1.    Het verloop van de procedure

Het Veterinair  Tuchtcollege heeft bij uitspraak  van 28 mei 1998, verzonden op 8 juli 1998, gegrond verklaard de klacht van Y, wonende te B (hierna te noemen klager), voor zover deze betrekking heeft op de klacht dat X, dierenarts te A (hierna te noemen appellant), te kort is geschoten in de zorg die hij in zijn hoedanigheid van dierenarts had behoren te betrachten ten opzichte van de hond van klager, met betrekking tot welk dier zijn hulp was ingeroepen, doordat appellant een onjuist advies heeft verstrekt en de hond onjuist heeft behandeld. Het Veterinair Tuchtcollege heeft op die grond aan  appellant de maatregel van  een berisping, als bedoeld in  artikel 16, eerste lid, aanhef en onder b, van de Wet op de uitoefening van de diergeneeskunde 1990, opgelegd. Voor het overige heeft het Veterinair Tuchtcollege de klacht ongegrond verklaard.

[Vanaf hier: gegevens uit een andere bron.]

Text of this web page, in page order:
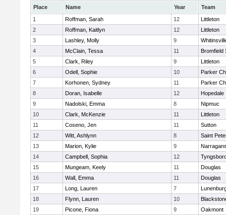
Place Name Year
Team
1
Roffman, Sarah 12
Littleton
2
Roffman, Kaitlyn 12
Littleton
3
Lashley, Molly 9
4
McClain, Tessa 11
Bromfield
5
Clark, Riley 9
Littleton
6
Odell, Sophie 10
Parker
7
Korhonen, Sydney 11
Parker
8
Doran, Isabelle 12
Hopedale
9
Nadolski, Emma 8
Nipmuc
10
Clark, McKenzie 11
Littleton
11
Coseno, Jen 11
Sutton
12
Witt, Ashlynn 8
Saint
13
Marion, Kylie 9
14
Campbell, Sophia 12
15
Mungeam, Keely 11
Douglas
16
Wall, Emma 11
Douglas
17
Long, Lauren 7
18
Flynn, Lauren 10
19
Picone, Fiona 9
Oakmont

Appellant heeft bij beroepschrift, gedateerd 20 juli 1998 en op 24 juli1998 binnengekomen bij het Veterinair Beroepscollege, aangevuld bij schrijven van 27 augustus 1998, met drie bijlagen,  beroep ingesteld tegen voormelde beslissing  van het Veterinair Tuchtcollege.

Klager heeft bij  schrijven van 29 september1998 op het beroepschrift gereageerd.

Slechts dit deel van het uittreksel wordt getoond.